Whereto I was always obliged to reply, with a sad shake of the head: “No, I can only add and subtract them.”
But on the 16th day of the same month - which happened to be a Monday, and a Council day of the Royal Irish Academy--I was walking in to attend and preside, and your mother was walking with me, along the Royal Canal, to which she had perhaps driven; and although she talked with me now and then, yet an under-current of thought was going on in my mind, which gave at last a “result”, whereof it is not too much to say that I felt “at once” the importance. An “electric” circuit seemed to “close”; and a spark flashed forth, the herald (as I “foresaw, immediately”) of many long years to come of definitely directed thought and work, by myself if spared, and at all events on the part of others, if I should even be allowed to live long enough distinctly to communicate the discovery. Nor could I resist the impulse - unphilosophical as it may have been--to cut with a knife on a stone of Brougham Bridge, as we passed it, the fundamental formula with the symbols, i, j, k; namely
i2 = j2 = k2 = ijk = -1
which contains the “Solution” of the “Problem”, but of course, as an inscription, has long since mouldered away. A more durable notice remains, however, on the Council Books of the Academy for that day (October 16th, 1843), which records the fact, that I then asked for and obtained leave to read a Paper on Quaternions, at the First General Meeting of the Session: which reading took place accordingly, on Monday the 13th of November following.

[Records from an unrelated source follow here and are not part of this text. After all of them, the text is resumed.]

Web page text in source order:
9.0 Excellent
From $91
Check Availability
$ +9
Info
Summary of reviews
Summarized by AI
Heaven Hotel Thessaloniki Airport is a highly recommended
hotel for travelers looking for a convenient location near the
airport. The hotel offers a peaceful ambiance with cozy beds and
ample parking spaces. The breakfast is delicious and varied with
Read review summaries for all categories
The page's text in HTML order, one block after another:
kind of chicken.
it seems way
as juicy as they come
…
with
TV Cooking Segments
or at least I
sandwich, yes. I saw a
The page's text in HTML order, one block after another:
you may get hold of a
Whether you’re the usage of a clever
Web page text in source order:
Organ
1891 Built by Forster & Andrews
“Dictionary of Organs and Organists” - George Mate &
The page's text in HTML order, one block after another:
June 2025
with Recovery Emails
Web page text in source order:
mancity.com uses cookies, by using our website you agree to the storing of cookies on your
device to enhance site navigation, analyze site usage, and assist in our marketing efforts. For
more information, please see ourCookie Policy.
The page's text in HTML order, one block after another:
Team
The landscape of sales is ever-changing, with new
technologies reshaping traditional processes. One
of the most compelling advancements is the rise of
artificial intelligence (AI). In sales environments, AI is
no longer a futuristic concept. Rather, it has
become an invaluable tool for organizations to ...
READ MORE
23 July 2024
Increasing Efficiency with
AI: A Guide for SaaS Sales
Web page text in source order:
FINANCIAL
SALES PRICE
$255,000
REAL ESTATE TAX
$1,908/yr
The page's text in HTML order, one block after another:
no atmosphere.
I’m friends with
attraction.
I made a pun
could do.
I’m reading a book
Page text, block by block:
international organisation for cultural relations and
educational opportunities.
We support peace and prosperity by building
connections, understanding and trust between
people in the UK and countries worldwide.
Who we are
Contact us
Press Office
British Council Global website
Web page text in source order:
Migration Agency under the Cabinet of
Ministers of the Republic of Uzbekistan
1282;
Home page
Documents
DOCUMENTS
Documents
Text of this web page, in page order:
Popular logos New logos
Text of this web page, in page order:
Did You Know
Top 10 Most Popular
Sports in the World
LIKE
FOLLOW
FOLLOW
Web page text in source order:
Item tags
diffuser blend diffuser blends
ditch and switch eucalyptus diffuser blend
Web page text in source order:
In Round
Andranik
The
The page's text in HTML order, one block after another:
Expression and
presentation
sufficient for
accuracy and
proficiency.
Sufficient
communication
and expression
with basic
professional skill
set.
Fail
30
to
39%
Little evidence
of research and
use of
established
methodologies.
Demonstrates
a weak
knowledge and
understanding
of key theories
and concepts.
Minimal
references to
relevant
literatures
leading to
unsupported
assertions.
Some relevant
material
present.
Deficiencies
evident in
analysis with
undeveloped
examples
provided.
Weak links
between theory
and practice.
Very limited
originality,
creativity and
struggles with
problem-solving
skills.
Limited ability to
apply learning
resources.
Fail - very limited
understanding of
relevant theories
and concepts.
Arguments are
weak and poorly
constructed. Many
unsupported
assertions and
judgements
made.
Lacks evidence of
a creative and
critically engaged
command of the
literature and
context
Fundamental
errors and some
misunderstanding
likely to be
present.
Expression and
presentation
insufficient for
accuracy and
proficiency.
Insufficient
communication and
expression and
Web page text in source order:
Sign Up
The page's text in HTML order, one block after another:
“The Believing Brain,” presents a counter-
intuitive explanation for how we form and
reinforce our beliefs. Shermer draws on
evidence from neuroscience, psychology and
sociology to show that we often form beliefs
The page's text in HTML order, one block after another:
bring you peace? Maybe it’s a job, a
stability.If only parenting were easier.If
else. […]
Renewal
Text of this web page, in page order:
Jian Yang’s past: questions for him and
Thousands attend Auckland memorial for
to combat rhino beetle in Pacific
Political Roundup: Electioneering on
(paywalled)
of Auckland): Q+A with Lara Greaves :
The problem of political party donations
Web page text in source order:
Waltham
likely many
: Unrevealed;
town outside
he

Hamilton spent the next twenty two years developing quaternions until his death on September 2, 1865. In his letters the first few days after his discovery, he felt his system had applications in such diverse fields as heat theory, electricity, and spherical trigonometry.
Tesla was 9 years old when Hamilton went to his reward.
The banner of quaternions was carried on by Peter Guthrie Tait, who made contributions toward thermodynamics. Tait was a graduate of Cambridge, and later became Professor of Mathematics at Queen’s College. Later he served as Professor of NaturalPhilosophy at Edinburgh from 1860 till his death on July 4th, 1901. Tait was also a prime mover for quaternions during the whole of this period. Tait’s importance to the influence of quaternions on Tesla is outside the scope of this article. However, one of Tait’s good friends was James Clark Maxwell. As a matter of fact Tait and Maxwell corresponded quite frequently.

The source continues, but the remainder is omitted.